Quem produz em MS percebeu nos últimos dois anos que algo mudou. Não é só o preço da soja, o câmbio ou o clima — é a estrutura tributária e patrimonial do agronegócio brasileiro que está sendo redesenhada. E o produtor rural, historicamente protegido por um regime fiscal mais leve, está no centro dessa transformação.

Em conversas no escritório aqui em Campo Grande, ouvimos quase sempre a mesma frase: "doutor, meu vizinho abriu uma holding, faz sentido pra mim também?". A resposta honesta é: depende. Mas o movimento existe, é real, e tem três motivos muito concretos por trás.

Os três gatilhos que estão empurrando o produtor para a holding

1. A Reforma Tributária (EC 132/2023 e LC 214/2025)

A Emenda Constitucional 132/2023 e a Lei Complementar 214/2025 mudaram o jogo. O PIS, COFINS, ICMS e ISS estão sendo substituídos pela CBS (federal) e pelo IBS (estadual/municipal), no chamado modelo de IVA Dual.

Para o produtor rural pessoa física, a notícia mais sensível é esta: o regime de equiparação do produtor rural pessoa física ao contribuinte do IBS/CBS depende de um limite de faturamento anual de R$ 3,6 milhões. Quem fatura abaixo disso pode optar por ficar fora do regime — mas perde a possibilidade de transferir crédito para o comprador (frigorífico, trading, indústria). Quem fatura acima, é equiparado automaticamente.

Resultado prático: o produtor médio e grande de MS — pecuarista de corte com 2.000 cabeças, sojicultor com 800 hectares — vai ter que entrar no novo sistema. E aí a forma jurídica (pessoa física, PJ rural ou holding) muda totalmente o resultado final.
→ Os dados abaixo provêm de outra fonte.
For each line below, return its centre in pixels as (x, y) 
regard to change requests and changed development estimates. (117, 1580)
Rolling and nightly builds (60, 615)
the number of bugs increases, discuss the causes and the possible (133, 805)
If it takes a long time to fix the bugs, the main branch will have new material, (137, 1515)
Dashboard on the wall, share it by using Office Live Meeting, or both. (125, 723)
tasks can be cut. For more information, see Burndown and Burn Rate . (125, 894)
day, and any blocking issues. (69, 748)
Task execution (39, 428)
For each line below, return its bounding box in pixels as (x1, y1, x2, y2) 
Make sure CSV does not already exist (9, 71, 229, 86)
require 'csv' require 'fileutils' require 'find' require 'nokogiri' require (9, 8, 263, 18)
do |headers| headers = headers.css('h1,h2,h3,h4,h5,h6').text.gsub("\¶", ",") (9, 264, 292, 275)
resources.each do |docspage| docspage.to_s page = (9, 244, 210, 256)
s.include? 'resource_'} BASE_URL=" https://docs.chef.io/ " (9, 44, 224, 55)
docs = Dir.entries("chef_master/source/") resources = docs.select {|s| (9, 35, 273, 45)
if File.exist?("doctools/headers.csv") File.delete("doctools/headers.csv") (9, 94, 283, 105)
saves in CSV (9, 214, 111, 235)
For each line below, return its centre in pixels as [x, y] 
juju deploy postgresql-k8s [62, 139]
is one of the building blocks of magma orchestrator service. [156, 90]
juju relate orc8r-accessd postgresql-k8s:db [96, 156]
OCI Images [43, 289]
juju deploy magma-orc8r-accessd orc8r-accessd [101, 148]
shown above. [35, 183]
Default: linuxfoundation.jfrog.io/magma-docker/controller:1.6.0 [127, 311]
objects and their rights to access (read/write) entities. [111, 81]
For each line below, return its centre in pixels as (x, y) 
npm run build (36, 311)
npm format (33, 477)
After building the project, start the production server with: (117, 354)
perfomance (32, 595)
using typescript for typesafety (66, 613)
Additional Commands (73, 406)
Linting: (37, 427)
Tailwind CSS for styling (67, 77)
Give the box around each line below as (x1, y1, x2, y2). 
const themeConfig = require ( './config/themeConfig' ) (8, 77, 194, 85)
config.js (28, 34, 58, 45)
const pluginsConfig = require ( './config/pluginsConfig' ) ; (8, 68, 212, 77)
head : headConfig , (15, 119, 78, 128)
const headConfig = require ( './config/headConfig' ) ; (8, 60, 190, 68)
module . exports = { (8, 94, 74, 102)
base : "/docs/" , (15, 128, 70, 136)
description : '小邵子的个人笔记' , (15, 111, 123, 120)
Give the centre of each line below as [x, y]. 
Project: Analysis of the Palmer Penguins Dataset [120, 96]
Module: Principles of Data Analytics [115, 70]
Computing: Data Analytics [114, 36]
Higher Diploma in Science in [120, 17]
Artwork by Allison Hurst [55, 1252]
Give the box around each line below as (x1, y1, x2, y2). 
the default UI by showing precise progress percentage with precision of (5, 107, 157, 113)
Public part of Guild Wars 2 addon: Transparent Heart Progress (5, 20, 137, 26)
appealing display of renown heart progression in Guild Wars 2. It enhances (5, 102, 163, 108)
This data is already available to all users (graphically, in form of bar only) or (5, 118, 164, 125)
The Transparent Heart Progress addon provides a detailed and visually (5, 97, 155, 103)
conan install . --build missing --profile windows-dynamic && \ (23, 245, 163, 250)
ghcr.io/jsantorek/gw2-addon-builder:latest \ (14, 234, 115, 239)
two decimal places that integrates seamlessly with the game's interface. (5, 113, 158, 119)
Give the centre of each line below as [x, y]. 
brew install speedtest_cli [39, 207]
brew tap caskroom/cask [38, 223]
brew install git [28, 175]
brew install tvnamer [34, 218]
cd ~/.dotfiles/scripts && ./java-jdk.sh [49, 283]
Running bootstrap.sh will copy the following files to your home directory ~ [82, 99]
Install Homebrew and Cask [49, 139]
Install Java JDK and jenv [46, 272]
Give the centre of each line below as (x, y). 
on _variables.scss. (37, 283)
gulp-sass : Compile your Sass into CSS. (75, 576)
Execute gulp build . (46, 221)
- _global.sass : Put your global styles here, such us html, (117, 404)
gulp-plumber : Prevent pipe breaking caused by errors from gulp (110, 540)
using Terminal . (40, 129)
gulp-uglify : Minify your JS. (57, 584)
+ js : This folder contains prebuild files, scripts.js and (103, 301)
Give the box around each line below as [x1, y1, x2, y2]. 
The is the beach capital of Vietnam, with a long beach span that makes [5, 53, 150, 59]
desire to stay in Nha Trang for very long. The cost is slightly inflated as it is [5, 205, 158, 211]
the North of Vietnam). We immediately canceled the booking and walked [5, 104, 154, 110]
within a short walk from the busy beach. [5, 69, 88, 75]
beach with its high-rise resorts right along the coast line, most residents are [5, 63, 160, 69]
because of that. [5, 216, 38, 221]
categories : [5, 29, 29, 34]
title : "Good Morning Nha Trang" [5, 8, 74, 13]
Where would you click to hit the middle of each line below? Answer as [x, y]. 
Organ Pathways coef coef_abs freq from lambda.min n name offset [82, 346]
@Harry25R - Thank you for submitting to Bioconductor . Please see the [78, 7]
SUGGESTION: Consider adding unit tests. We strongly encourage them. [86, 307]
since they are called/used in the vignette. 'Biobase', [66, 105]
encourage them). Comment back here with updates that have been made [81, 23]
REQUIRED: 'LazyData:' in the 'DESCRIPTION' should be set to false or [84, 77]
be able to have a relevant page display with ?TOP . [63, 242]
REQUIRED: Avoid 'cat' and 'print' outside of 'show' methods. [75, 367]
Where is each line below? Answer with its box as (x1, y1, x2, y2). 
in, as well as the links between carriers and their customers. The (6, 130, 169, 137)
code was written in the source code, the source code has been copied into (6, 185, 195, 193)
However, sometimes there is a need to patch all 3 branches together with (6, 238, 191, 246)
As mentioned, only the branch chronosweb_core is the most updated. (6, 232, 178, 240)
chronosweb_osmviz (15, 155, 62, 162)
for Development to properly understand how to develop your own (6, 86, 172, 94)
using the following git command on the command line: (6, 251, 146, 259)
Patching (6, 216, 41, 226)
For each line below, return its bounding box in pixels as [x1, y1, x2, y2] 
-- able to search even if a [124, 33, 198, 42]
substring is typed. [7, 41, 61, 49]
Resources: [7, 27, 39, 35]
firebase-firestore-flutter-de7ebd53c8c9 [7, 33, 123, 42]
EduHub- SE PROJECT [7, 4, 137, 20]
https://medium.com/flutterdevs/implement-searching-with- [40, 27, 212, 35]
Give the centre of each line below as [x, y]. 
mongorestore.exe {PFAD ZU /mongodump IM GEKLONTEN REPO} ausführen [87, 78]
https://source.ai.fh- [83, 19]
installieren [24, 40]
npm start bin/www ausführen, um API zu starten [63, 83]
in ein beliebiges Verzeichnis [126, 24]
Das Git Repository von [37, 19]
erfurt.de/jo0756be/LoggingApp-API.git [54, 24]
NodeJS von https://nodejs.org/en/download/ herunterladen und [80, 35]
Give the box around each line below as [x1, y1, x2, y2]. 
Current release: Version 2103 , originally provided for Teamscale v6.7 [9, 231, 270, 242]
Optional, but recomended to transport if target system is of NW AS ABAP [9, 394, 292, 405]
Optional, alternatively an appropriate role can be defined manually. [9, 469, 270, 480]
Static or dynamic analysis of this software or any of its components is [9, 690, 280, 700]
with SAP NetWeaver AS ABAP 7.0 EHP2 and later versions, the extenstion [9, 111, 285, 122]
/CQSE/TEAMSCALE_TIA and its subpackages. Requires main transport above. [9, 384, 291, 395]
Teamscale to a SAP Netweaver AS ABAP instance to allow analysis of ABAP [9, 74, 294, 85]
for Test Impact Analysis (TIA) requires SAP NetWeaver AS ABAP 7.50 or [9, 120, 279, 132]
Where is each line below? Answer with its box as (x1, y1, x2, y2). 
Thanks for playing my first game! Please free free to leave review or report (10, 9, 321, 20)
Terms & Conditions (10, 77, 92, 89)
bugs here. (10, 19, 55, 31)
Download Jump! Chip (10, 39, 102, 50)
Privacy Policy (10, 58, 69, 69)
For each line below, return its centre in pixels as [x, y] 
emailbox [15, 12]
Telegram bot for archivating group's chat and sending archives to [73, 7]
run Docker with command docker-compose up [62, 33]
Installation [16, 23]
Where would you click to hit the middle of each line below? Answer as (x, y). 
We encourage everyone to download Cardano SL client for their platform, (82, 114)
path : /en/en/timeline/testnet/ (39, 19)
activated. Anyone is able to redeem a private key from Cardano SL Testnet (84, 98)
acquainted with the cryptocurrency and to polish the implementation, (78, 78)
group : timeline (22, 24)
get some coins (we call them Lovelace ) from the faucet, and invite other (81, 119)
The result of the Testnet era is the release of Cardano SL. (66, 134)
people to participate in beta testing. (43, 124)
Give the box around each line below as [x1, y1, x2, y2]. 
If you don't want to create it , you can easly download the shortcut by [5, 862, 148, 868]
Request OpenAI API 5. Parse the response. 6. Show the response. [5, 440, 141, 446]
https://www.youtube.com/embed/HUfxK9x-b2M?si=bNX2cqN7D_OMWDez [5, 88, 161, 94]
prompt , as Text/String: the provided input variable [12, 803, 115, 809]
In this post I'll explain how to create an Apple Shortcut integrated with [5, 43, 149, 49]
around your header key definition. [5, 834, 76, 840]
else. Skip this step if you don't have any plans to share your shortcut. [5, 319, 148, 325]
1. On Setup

2. A pressão sobre o ITCMD

O ITCMD (imposto sobre herança e doação) em Mato Grosso do Sul hoje tem alíquota de 6%. Mas a Reforma Tributária autorizou expressamente a progressividade do imposto em todos os estados, com teto discutido no Senado podendo chegar a 16% (alíquota já praticada em alguns países e defendida em propostas recentes).

Faça a conta na sua fazenda: uma propriedade avaliada em R$ 30 milhões, transmitida hoje aos herdeiros, custa R$ 1,8 milhão de ITCMD. Se a alíquota subir para 8% nos próximos anos (cenário moderado para MS), o mesmo patrimônio custará R$ 2,4 milhões. A 16%, R$ 4,8 milhões — quase três vezes mais.

A holding rural, quando estruturada com doação de quotas com reserva de usufruto, congela a base de cálculo no valor atual e na alíquota atual. É uma trava jurídica contra o aumento futuro.

3. A sucessão que ninguém quer encarar

Esta é a parte difícil. Em MS, é comum encontrarmos fazendas na terceira geração com inventário não aberto, herdeiros brigados, terras improdutivas por impasse familiar. O custo emocional e financeiro de um inventário litigioso facilmente consome 20% a 30% do patrimônio em honorários, custas e tempo (média de 4 a 7 anos em casos contestados).

A holding resolve isso em vida, com regras claras, acordo de sócios e governança familiar.

Afinal, o que é uma holding rural?

Holding rural é uma sociedade (geralmente uma Sociedade Limitada ou uma Sociedade Anônima Fechada) constituída para deter o patrimônio rural — terras, máquinas, rebanho, participações — e, em muitos casos, operar a atividade agropecuária.

Existem dois modelos básicos:

  • Holding patrimonial pura: só detém os bens, arrenda para uma operacional ou para o próprio produtor.
  • Holding operacional rural: detém os bens E exerce a atividade rural diretamente, faturando soja, gado, grãos.

A escolha entre os dois modelos depende do faturamento, do perfil dos herdeiros e do planejamento sucessório. Trataremos disso em detalhe nos próximos episódios.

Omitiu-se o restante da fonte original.